**PROMPT**
Go through the following data and transcribe exactly the stretch of lines from the one holding "più interessante della" to the one holding "La gestione delle luci in Domus.Cad", both included.

**RECORDS**

* * *

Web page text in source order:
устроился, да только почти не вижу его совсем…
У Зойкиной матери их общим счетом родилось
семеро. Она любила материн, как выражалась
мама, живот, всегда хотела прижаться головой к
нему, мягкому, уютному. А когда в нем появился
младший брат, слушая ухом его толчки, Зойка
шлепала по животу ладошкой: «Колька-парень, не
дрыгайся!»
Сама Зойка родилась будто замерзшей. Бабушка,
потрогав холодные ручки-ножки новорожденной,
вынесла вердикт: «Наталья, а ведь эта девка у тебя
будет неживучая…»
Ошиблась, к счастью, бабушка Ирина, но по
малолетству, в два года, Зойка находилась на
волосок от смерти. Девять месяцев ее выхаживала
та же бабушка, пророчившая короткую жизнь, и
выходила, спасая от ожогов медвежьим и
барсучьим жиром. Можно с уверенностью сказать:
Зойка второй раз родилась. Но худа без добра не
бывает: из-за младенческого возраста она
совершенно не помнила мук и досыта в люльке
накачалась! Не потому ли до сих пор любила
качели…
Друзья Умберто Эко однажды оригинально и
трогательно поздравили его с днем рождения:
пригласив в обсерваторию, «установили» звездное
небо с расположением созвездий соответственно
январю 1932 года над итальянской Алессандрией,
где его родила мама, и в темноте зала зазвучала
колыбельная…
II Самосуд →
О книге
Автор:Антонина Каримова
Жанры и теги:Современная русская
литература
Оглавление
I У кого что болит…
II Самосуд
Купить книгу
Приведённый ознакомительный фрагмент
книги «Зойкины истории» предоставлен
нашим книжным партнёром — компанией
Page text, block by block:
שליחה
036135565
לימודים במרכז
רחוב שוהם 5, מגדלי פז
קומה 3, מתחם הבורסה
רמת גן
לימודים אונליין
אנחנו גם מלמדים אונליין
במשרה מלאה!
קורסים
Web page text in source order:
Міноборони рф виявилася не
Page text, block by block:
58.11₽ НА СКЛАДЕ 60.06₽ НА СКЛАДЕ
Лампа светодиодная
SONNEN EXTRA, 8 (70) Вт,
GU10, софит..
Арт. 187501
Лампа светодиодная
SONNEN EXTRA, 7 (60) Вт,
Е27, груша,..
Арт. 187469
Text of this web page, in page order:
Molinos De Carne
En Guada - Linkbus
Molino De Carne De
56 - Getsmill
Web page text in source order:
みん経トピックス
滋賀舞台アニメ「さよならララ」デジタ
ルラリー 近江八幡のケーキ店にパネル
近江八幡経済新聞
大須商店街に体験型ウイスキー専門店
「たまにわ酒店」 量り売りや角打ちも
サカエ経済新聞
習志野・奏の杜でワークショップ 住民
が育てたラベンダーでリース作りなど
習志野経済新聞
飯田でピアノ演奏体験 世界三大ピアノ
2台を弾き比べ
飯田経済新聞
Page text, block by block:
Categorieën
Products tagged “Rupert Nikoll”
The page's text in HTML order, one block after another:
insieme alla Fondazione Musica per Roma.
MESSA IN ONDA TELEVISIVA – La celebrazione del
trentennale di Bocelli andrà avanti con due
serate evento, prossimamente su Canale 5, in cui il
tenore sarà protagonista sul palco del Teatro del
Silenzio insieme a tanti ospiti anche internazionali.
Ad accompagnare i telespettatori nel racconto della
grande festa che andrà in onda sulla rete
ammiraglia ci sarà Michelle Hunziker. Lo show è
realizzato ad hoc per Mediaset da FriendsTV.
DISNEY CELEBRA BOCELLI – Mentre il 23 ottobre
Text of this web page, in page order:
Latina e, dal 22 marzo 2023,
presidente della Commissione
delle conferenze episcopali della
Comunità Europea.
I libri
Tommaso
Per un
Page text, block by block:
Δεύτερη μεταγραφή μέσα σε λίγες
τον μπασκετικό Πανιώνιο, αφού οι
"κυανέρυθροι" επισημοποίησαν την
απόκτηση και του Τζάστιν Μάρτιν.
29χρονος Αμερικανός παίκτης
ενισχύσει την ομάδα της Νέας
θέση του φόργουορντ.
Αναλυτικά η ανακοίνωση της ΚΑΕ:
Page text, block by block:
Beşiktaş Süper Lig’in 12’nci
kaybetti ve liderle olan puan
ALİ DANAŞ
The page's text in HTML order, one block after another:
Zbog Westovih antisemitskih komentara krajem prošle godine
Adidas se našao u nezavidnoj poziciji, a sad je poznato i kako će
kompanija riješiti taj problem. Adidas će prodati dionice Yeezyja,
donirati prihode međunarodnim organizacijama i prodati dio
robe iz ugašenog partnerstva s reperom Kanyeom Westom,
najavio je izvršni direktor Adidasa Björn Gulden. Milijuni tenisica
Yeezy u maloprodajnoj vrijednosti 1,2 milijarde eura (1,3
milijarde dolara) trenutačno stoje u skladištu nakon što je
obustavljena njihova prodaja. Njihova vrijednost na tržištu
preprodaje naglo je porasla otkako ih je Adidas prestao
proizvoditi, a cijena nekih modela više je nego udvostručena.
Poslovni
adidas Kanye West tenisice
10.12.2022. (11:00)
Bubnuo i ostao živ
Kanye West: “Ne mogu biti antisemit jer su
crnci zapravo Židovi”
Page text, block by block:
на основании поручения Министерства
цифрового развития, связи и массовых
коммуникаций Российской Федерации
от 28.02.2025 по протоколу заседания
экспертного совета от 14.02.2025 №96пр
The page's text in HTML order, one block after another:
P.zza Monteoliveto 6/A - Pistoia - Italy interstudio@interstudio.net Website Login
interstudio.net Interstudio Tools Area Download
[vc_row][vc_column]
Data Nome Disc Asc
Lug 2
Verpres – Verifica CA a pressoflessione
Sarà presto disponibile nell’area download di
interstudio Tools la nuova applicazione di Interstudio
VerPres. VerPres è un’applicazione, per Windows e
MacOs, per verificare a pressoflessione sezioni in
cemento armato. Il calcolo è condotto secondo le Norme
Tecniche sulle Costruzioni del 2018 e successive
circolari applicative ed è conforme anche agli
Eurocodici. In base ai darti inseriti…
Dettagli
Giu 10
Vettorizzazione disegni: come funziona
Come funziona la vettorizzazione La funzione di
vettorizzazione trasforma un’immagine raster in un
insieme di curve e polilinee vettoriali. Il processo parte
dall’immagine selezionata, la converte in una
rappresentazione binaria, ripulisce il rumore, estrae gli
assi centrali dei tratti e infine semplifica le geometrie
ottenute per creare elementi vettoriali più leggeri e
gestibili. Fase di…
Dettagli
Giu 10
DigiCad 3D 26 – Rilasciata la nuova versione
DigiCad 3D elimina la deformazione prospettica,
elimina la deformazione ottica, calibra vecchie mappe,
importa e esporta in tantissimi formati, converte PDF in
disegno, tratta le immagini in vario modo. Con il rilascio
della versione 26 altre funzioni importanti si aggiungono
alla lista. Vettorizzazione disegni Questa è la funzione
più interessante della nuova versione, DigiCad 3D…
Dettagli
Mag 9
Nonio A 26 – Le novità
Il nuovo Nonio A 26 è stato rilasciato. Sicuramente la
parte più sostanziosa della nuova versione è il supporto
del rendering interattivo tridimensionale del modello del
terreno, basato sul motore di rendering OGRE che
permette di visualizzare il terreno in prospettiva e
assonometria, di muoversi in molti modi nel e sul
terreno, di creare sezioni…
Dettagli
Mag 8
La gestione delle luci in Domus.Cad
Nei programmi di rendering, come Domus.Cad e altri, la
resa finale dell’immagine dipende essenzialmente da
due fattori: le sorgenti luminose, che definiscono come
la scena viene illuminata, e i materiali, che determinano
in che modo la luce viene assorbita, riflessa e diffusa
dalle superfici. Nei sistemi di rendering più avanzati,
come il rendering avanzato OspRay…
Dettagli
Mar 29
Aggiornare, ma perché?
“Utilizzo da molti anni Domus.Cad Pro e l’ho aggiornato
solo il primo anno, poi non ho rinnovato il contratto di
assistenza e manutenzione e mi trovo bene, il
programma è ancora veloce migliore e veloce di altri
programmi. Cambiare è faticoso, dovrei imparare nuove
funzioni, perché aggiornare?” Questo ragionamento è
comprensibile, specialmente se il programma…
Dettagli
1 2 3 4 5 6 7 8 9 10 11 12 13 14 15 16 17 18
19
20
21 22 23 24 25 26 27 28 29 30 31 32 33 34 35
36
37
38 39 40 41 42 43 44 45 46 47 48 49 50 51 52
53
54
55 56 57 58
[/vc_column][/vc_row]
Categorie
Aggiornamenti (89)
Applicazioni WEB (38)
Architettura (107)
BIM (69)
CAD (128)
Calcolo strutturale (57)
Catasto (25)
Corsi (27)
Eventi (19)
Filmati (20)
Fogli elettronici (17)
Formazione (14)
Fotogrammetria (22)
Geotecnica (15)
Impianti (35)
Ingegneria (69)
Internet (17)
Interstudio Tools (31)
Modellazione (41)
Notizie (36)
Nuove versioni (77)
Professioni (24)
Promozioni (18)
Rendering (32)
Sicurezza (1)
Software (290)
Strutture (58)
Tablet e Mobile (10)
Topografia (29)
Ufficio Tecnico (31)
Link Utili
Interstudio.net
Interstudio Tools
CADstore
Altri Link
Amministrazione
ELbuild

* * *

**OUTPUT OF THE TASK**
più interessante della nuova versione, DigiCad 3D…
Dettagli
Mag 9
Nonio A 26 – Le novità
Il nuovo Nonio A 26 è stato rilasciato. Sicuramente la
parte più sostanziosa della nuova versione è il supporto
del rendering interattivo tridimensionale del modello del
terreno, basato sul motore di rendering OGRE che
permette di visualizzare il terreno in prospettiva e
assonometria, di muoversi in molti modi nel e sul
terreno, di creare sezioni…
Dettagli
Mag 8
La gestione delle luci in Domus.Cad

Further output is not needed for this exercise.